Shipping intelligence firm Kpler has produced similar estimates, suggesting that roughly 12 million barrels of crude have moved through the strait since the conflict began. Kpler analyst Nhway Khin Soe told CNBC that verifying the final destination of many shipments has become increasingly difficult.
“Given that China has been the primary buyer of Iranian crude in recent years, a significant share of these barrels could ultimately head there,” Soe said. Chinese officials have not yet commented publicly on the shipments.
The disruption has raised particular concern among Asian economies heavily dependent on Middle Eastern oil. Japan, for example, imports the majority of its energy from the region.
Japanese Prime Minister Sanae Takaichi announced that Tokyo intends to begin releasing oil from its own strategic reserves as early as next week. The decision reflects Japan’s “exceptionally high level of dependence” on Middle Eastern supply routes.
Other Asian governments are expected to consider similar measures.
The implications of the supply shock extend far beyond the energy sector. Oil prices play a critical role in determining inflation, transportation costs, and industrial production across the global economy. Analysts warn that prolonged disruption in the Strait of Hormuz could send energy prices soaring, triggering higher fuel costs for consumers and potentially slowing economic growth.

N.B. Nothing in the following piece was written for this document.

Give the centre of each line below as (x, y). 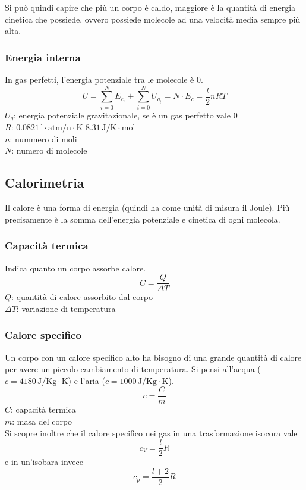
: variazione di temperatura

Financial markets have already begun reacting to the uncertainty. Energy traders are scrambling to assess whether the IEA’s intervention will be sufficient to stabilize supply until shipping lanes reopen.
For policymakers, the emergency release represents both a lifeline and a gamble. Strategic reserves exist to cushion precisely this type of crisis, but they are finite resources. If the conflict persists for months or years, governments may face difficult decisions about how much oil to release—and how quickly. For now, the IEA’s historic intervention aims to buy time.
Time for diplomacy, time for military de-escalation, and time for the world’s energy system to adapt to a rapidly changing geopolitical landscape. As the war enters its second week, the message from energy authorities is clear: the global economy now finds itself deeply entangled in the consequences of a conflict unfolding thousands of miles away.
And until the Strait of Hormuz once again opens to the steady procession of oil tankers that sustain the world’s energy needs, the stability of global markets will remain precariously balanced on the shifting tides of geopolitics.